MP Materials (MP -7.92%), the company that owns the sole rare earth mine in this country, didn’t have a prosperous Friday on the stock market. Its shares were hit with an 8% decline following the company’s publication of its latest quarterly earnings release. That fall was particularly conspicuous, given that the benchmark S&P 500 (^GSPC -0.07%) more or less traded sideways that day.
Material shortfall
MP Materials’ first-quarter figures were disseminated after market hours Thursday, and on Friday it felt as if the stock was suffering a hangover.
Image source: Getty Images.
That’s because the company’s total revenue, although it rose by 25% year over year to $60.8 million, whiffed on the analyst estimate. Pundits tracking the stock were collectively modeling $64.4 million.

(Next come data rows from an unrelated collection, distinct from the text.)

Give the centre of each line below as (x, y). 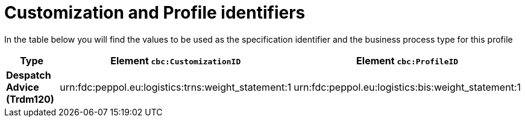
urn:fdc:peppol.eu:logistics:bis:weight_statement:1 (407, 87)
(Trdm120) (30, 99)
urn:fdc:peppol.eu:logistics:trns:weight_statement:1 (176, 87)
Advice (23, 87)
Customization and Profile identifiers (155, 13)
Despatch (29, 75)
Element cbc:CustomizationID (176, 60)
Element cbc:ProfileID (407, 60)
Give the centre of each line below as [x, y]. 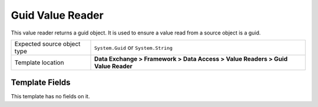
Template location [39, 63]
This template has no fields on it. [50, 96]
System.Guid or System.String [134, 47]
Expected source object [47, 44]
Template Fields [41, 83]
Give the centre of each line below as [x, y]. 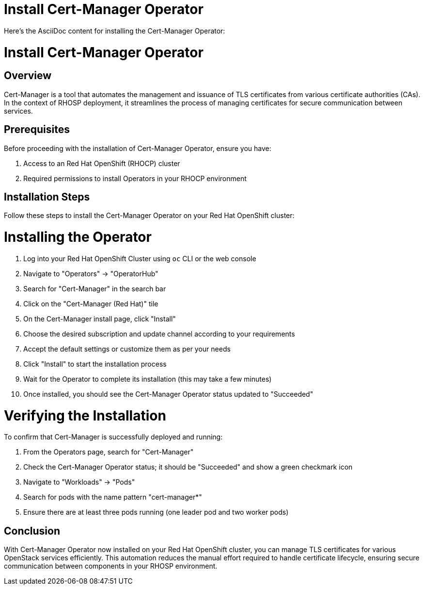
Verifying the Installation [85, 415]
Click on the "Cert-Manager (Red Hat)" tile [91, 303]
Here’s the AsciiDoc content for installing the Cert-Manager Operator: [115, 31]
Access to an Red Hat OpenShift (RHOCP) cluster [102, 163]
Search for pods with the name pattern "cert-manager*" [113, 497]
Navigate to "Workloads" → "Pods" [79, 482]
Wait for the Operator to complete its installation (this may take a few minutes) [148, 379]
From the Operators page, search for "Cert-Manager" [109, 452]
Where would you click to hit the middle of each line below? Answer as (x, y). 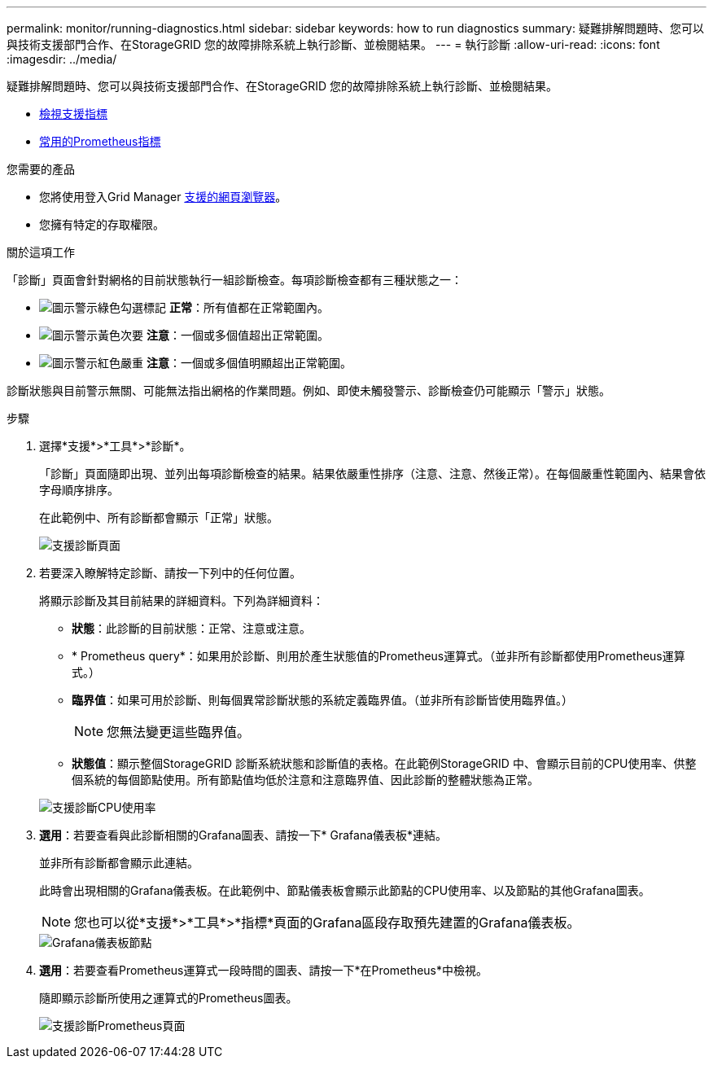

MP Materials also missed on the bottom line, albeit more narrowly, but its non-GAAP (generally accepted accounting principles) adjusted net loss was notably steeper compared to that of first quarter 2024. The company was in the red at nearly $20 million, or $0.12 per share, against the $12.4 million deficit in the comparable year-ago period. The consensus analyst estimate for the line item was $0.11 per share.
War, what is it good for?
Compounding those misses, the U.S. and China continue to spar about international trade, specifically the heavy tariffs the President Trump has imposed on the Asian country. In line with this, MP Materials recently halted its shipments of rare-earth concentrates to China, but a single client in that nation was responsible for more than four-fifths of the company’s revenue last year.
No matter how the company performs, if the trade war persists, sentiment on its stock will remain negative. Hopefully the trade war won’t last too long — otherwise, MP Materials could be in for some difficult times.